> [Problem]: Every line in the data below from the one containing "Discussion topic outcome" down to the one containing "Keywords: Environment and", both included, must be retyped exactly; no other line is to appear.

Segment Start: The input

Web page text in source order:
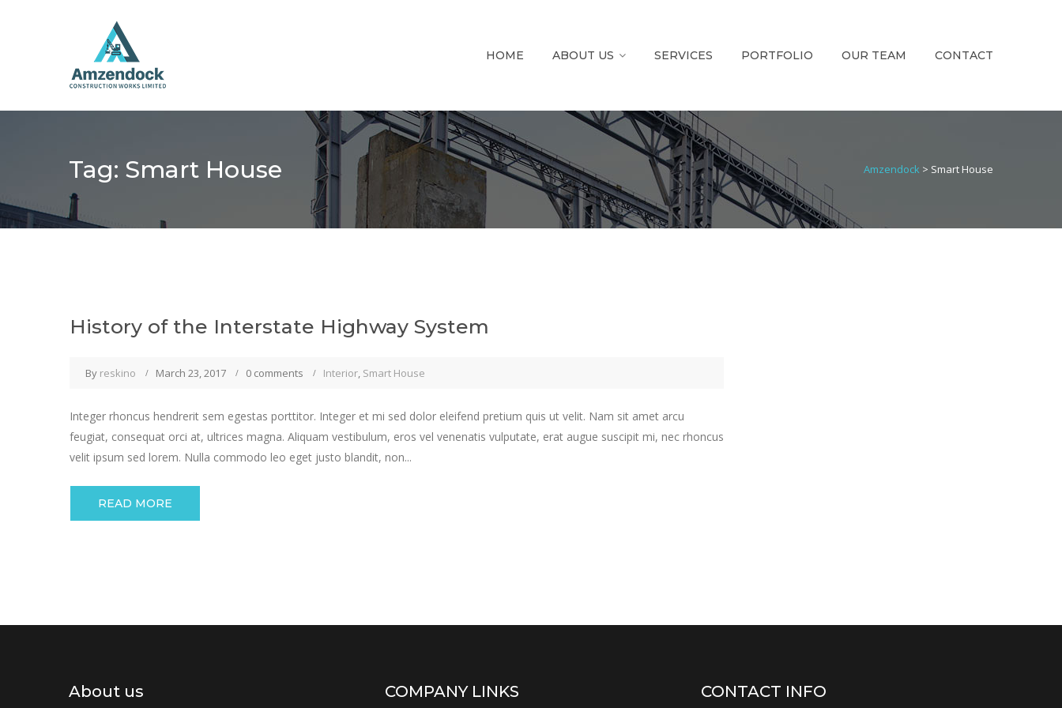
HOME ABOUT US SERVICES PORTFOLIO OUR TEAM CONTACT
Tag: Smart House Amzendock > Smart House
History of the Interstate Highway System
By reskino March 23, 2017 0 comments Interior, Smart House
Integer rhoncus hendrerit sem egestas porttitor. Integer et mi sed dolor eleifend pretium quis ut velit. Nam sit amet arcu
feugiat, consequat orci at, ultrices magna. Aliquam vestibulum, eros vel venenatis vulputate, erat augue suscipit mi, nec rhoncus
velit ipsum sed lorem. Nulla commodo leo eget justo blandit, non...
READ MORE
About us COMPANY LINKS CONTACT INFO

Segment End: The input
Segment Start: The input

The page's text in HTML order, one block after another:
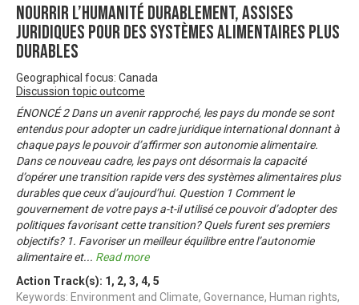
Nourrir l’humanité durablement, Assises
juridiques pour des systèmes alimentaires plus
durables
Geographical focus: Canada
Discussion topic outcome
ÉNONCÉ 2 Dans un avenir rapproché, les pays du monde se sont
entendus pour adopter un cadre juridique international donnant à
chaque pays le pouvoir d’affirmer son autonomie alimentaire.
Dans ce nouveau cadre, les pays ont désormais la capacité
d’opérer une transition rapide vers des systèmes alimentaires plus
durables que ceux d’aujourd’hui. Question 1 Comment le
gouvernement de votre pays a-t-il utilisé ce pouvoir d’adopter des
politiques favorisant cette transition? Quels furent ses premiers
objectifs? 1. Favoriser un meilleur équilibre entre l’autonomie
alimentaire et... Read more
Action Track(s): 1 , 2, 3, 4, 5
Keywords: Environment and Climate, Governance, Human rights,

Segment End: The input
Segment Start: The input

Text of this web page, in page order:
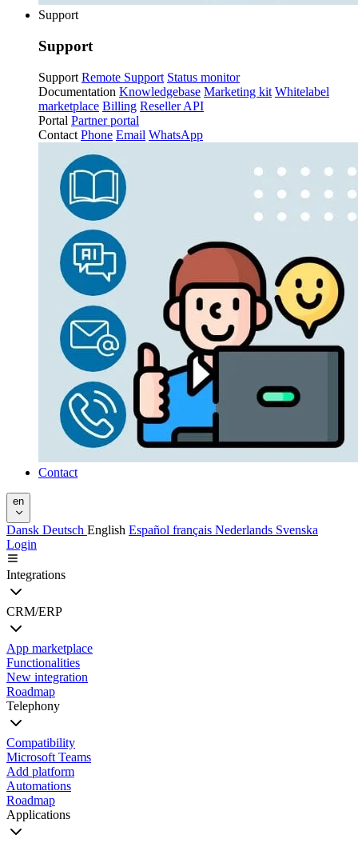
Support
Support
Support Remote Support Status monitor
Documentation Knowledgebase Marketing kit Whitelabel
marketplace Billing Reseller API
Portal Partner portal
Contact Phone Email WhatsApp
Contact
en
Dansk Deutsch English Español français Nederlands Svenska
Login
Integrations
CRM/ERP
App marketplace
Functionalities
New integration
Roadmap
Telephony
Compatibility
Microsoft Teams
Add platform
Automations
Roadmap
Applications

Segment End: The input

> [Exercise answer]:
Discussion topic outcome
ÉNONCÉ 2 Dans un avenir rapproché, les pays du monde se sont
entendus pour adopter un cadre juridique international donnant à
chaque pays le pouvoir d’affirmer son autonomie alimentaire.
Dans ce nouveau cadre, les pays ont désormais la capacité
d’opérer une transition rapide vers des systèmes alimentaires plus
durables que ceux d’aujourd’hui. Question 1 Comment le
gouvernement de votre pays a-t-il utilisé ce pouvoir d’adopter des
politiques favorisant cette transition? Quels furent ses premiers
objectifs? 1. Favoriser un meilleur équilibre entre l’autonomie
alimentaire et... Read more
Action Track(s): 1 , 2, 3, 4, 5
Keywords: Environment and Climate, Governance, Human rights,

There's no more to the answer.